Dataset records:
────────────────────────────────────────

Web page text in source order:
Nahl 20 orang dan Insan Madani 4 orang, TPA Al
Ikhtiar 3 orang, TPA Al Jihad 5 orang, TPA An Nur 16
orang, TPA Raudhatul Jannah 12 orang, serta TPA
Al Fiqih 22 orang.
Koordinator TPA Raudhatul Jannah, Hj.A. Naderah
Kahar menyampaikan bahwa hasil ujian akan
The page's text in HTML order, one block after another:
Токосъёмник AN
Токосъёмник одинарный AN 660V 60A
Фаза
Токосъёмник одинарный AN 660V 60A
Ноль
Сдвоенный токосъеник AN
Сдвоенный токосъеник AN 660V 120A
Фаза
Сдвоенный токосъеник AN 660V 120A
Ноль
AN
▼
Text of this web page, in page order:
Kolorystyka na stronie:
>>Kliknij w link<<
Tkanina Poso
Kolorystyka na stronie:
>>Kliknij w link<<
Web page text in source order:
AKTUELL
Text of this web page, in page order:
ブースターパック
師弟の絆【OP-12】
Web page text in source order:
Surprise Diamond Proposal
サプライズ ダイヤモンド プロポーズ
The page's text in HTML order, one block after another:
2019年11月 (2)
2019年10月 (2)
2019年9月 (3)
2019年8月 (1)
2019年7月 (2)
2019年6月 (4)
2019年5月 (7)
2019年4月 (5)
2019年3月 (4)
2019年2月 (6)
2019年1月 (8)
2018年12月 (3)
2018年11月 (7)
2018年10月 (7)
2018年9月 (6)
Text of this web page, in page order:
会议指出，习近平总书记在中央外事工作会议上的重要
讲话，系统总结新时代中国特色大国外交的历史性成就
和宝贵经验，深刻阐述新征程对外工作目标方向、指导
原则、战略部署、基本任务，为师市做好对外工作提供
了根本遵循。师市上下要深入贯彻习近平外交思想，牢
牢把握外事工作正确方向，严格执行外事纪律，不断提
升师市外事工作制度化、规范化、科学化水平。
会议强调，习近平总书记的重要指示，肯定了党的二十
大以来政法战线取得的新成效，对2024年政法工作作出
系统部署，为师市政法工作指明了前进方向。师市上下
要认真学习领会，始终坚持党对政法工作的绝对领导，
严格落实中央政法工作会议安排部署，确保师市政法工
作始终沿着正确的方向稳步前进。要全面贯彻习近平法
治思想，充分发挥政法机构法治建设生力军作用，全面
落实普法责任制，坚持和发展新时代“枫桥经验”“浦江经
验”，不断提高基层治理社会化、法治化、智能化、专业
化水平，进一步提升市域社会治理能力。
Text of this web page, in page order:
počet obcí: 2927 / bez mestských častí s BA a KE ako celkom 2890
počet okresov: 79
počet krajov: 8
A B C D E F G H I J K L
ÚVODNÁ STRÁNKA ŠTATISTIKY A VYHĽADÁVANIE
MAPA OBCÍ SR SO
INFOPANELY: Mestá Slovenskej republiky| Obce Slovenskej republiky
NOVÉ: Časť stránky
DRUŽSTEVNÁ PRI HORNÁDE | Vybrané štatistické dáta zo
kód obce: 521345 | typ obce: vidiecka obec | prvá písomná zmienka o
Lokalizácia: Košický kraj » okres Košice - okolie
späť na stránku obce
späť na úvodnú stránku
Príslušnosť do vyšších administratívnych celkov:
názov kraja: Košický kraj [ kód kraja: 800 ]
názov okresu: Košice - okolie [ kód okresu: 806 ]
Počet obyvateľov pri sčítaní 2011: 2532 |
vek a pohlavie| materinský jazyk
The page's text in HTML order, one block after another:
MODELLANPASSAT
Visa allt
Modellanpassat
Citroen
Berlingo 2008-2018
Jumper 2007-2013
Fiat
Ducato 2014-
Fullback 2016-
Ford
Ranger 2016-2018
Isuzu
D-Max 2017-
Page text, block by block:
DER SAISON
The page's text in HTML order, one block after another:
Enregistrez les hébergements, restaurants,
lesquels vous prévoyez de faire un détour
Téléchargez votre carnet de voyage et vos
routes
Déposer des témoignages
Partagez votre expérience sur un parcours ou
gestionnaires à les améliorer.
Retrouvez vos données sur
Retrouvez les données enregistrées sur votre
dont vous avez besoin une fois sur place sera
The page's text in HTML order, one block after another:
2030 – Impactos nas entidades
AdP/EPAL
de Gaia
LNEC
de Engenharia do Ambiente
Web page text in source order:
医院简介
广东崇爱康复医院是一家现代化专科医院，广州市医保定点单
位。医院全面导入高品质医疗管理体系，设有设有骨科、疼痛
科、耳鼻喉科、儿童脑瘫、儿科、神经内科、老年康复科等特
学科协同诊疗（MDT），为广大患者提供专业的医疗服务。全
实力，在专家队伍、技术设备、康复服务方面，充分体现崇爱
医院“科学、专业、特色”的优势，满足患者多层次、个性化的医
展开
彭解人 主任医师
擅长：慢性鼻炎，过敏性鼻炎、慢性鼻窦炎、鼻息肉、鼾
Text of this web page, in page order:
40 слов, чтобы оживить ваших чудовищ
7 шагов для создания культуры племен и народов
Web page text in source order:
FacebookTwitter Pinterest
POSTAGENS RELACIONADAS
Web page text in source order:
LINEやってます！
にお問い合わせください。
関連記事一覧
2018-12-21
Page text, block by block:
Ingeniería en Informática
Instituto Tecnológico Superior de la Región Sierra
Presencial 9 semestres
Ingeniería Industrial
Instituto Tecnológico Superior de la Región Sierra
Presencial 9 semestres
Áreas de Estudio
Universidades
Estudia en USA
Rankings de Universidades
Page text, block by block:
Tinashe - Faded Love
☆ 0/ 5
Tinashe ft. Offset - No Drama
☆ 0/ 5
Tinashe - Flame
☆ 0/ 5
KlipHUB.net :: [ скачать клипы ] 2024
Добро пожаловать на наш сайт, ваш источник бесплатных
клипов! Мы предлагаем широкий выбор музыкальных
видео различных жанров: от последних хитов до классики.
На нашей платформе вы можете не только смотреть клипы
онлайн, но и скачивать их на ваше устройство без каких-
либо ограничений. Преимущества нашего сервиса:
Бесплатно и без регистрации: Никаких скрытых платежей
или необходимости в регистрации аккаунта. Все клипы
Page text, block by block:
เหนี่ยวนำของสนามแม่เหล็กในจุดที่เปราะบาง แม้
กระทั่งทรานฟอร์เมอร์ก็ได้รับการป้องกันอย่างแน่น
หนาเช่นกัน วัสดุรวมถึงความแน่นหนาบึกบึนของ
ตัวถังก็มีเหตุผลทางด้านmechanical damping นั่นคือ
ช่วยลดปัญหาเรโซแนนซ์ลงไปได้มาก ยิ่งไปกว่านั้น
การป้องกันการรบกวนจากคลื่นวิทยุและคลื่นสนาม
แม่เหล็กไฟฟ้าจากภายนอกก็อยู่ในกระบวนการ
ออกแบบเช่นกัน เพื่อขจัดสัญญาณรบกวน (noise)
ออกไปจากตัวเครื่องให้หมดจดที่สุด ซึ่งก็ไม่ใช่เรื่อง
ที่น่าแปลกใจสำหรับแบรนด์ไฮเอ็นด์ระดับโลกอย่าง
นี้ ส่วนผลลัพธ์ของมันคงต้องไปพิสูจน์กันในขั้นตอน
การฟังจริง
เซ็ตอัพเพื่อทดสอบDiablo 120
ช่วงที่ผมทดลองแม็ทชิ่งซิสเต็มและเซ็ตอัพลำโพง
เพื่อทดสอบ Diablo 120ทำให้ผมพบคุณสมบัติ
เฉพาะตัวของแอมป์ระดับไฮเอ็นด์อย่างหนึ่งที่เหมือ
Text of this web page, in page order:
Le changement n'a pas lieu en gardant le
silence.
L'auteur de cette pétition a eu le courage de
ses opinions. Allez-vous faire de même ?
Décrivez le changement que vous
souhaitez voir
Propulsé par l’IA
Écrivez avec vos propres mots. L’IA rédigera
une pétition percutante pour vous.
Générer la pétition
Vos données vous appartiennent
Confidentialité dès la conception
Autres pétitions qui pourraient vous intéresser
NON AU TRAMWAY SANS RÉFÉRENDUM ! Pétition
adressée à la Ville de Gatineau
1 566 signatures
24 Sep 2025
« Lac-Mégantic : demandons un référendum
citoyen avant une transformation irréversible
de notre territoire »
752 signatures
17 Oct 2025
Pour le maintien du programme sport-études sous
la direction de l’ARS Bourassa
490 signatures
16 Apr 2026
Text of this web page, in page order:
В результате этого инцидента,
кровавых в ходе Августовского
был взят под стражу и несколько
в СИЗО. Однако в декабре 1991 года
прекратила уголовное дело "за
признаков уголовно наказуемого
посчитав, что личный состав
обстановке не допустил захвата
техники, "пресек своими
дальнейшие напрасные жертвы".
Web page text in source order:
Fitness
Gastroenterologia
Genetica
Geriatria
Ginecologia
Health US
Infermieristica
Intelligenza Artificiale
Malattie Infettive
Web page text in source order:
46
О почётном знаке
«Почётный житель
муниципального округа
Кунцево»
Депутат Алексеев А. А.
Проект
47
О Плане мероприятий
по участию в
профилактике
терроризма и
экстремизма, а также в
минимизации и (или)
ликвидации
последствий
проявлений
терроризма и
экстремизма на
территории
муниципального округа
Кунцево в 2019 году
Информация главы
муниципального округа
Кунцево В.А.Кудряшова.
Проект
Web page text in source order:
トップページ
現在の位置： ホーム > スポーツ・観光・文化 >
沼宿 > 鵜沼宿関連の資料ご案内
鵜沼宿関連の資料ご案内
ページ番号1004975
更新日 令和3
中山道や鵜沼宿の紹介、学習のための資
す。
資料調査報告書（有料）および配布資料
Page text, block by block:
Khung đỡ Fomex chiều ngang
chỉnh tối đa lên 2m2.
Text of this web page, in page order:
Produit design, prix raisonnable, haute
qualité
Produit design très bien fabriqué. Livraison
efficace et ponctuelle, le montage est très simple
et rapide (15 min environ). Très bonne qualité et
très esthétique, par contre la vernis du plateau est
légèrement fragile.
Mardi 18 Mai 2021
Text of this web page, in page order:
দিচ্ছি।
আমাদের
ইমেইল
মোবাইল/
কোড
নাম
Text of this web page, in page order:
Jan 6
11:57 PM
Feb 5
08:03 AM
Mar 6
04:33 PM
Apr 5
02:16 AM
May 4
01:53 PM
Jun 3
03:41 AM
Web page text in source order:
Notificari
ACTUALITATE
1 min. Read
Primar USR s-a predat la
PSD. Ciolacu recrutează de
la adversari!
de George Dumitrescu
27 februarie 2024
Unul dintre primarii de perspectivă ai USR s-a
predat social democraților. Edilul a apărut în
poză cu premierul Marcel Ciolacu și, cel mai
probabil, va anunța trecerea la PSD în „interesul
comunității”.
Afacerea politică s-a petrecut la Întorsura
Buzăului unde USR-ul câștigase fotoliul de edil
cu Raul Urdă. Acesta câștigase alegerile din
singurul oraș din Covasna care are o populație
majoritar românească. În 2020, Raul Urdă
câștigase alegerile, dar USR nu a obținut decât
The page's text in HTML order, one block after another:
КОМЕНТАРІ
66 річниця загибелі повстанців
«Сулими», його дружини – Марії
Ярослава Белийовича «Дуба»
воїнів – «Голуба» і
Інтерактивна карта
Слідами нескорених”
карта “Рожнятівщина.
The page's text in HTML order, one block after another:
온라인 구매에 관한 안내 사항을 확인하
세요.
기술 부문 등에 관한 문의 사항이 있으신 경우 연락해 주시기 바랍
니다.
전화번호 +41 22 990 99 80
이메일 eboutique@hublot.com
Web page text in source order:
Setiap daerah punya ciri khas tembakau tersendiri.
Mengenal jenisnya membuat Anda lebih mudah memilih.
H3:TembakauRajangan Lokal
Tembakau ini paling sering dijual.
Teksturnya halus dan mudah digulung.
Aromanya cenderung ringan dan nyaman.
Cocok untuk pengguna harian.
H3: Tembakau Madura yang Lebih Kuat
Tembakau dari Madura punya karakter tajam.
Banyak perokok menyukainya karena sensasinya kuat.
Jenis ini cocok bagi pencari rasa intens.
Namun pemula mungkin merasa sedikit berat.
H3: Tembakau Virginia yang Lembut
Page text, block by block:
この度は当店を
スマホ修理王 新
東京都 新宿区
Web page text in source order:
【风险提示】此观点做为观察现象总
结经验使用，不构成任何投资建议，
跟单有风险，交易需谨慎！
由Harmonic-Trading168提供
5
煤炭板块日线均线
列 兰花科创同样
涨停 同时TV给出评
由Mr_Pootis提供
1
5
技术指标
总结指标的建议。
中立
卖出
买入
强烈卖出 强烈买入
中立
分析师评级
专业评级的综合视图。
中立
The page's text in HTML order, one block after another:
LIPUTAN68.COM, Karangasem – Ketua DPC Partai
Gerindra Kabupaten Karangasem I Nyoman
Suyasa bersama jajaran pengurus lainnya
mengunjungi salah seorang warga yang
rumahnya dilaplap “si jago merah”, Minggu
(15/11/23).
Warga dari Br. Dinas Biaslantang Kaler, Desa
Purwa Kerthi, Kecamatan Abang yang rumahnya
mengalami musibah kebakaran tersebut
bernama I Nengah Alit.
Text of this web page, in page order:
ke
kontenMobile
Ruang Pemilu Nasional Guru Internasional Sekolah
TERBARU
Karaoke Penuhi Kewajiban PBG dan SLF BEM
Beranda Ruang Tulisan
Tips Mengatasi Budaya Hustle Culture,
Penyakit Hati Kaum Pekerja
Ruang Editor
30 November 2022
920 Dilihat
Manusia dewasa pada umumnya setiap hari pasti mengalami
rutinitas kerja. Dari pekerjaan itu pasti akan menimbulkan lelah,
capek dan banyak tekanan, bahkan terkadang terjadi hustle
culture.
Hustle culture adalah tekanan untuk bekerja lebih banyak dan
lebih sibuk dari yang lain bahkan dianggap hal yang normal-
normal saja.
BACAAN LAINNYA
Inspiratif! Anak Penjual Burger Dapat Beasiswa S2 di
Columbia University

────────────────────────────────────────

Exercise. Beginning with the line that has "要认真学习领会，始终坚持党对政法工作的绝对领导，" and ending with the line that has "názov okresu: Košice", set down the lines above exactly and include no others.

Answer to this task.
要认真学习领会，始终坚持党对政法工作的绝对领导，
严格落实中央政法工作会议安排部署，确保师市政法工
作始终沿着正确的方向稳步前进。要全面贯彻习近平法
治思想，充分发挥政法机构法治建设生力军作用，全面
落实普法责任制，坚持和发展新时代“枫桥经验”“浦江经
验”，不断提高基层治理社会化、法治化、智能化、专业
化水平，进一步提升市域社会治理能力。
Text of this web page, in page order:
počet obcí: 2927 / bez mestských častí s BA a KE ako celkom 2890
počet okresov: 79
počet krajov: 8
A B C D E F G H I J K L
ÚVODNÁ STRÁNKA ŠTATISTIKY A VYHĽADÁVANIE
MAPA OBCÍ SR SO
INFOPANELY: Mestá Slovenskej republiky| Obce Slovenskej republiky
NOVÉ: Časť stránky
DRUŽSTEVNÁ PRI HORNÁDE | Vybrané štatistické dáta zo
kód obce: 521345 | typ obce: vidiecka obec | prvá písomná zmienka o
Lokalizácia: Košický kraj » okres Košice - okolie
späť na stránku obce
späť na úvodnú stránku
Príslušnosť do vyšších administratívnych celkov:
názov kraja: Košický kraj [ kód kraja: 800 ]
názov okresu: Košice - okolie [ kód okresu: 806 ]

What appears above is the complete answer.